Madavyā chamou os servos que se apressavam; num abrir e fechar de olhos, os elefantes foram ajaezados e os cavalos atrelados; os guardas cingiam os cinturões, os caçadores pegavam nas suas lanças, os archeiros nos seus arcos, e os pescadores lançavam as suas redes aos ombros.
Os pesados batentes de oiro maciço abriram-se lentamente, e o Rei, no seu carro resplandecente, partiu para a caça, seguido por uma grande escolta. De cada lado do carro marchavam dois elefantes reais, agitando os enxota-moscas, e os portadores do guarda-sol erguiam bem alto o pálio real; a fechar o cortejo, e escarranchado num cavalo coxo, avançava o Bufão do Rei.
A Caça
Ao som das trombetas e pelos caminhos tortuosos, o Rei chegou enfim ao sítio mais denso da floresta. Imediatamente, os homens prepararam suas armas: os passarinheiros estenderam as armadilhas duma árvore à outra; os pescadores lançaram as redes nos lagos e ribeiras, enquanto que os soldados e vassalos cercavam a floresta.

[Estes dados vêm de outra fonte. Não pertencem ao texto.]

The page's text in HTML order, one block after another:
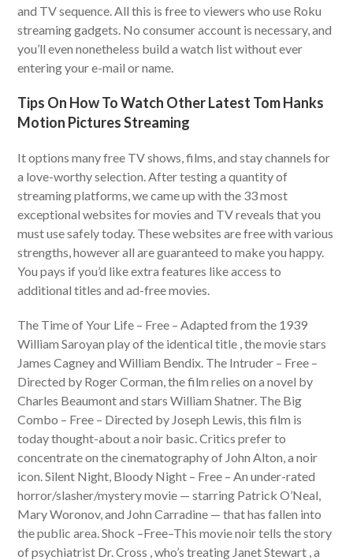
and TV sequence. All this is free to viewers who use Roku
streaming gadgets. No consumer account is necessary, and
you’ll even nonetheless build a watch list without ever
entering your e-mail or name.
Tips On How To Watch Other Latest Tom Hanks
Motion Pictures Streaming
It options many free TV shows, films, and stay channels for
a love-worthy selection. After testing a quantity of
streaming platforms, we came up with the 33 most
exceptional websites for movies and TV reveals that you
must use safely today. These websites are free with various
strengths, however all are guaranteed to make you happy.
You pays if you’d like extra features like access to
additional titles and ad-free movies.
The Time of Your Life – Free – Adapted from the 1939
William Saroyan play of the identical title , the movie stars
James Cagney and William Bendix. The Intruder – Free –
Directed by Roger Corman, the film relies on a novel by
Charles Beaumont and stars William Shatner. The Big
Combo – Free – Directed by Joseph Lewis, this film is
today thought-about a noir basic. Critics prefer to
concentrate on the cinematography of John Alton, a noir
icon. Silent Night, Bloody Night – Free – An under-rated
horror/slasher/mystery movie — starring Patrick O’Neal,
Mary Woronov, and John Carradine — that has fallen into
the public area. Shock –Free–This movie noir tells the story
of psychiatrist Dr. Cross , who’s treating Janet Stewart , a

Por todo o juncal, em sobressalto, ecoaram sons variados e vozes impacientes.
Antes da chegada do Rei todos os animais viviam felizes: as aves agitavam as suas asas delicadas como folhas tenras, e baloiçavam-se sobre os ramos, como frutos vermelhos acariciados pela brisa; as suas crias gorjeando, levantavam os seus primeiros voos. Mas, de súbito, divisaram os passarinheiros... e então abandonaram as árvores, fugiram dos ninhos e voaram, atemorizados, em todas as direcções.
Os búfalos negros que, para se refrescarem, se tinham deitado preguiçosamente na lama húmida, ergueram-se bruscamente, farejaram o perigo, e refugiaram-se na espessura da floresta, olhando para trás e erguendo as suas enormes cabeças cornudas. Antes da chegada do Rei, os elefantes pacíficos aspergiam-se com água fresca com as trombas, roçavam seus corpanzis contra os troncos gigantescos ou enxotavam os mosquitos abanando-se com palmas; ao verem os caçadores, tomados de pânico, fugiram de trombas erguidas, destroçando as armadilhas dos passarinheiros, esmagando os lótus dos lagos, devastando tudo à sua passagem.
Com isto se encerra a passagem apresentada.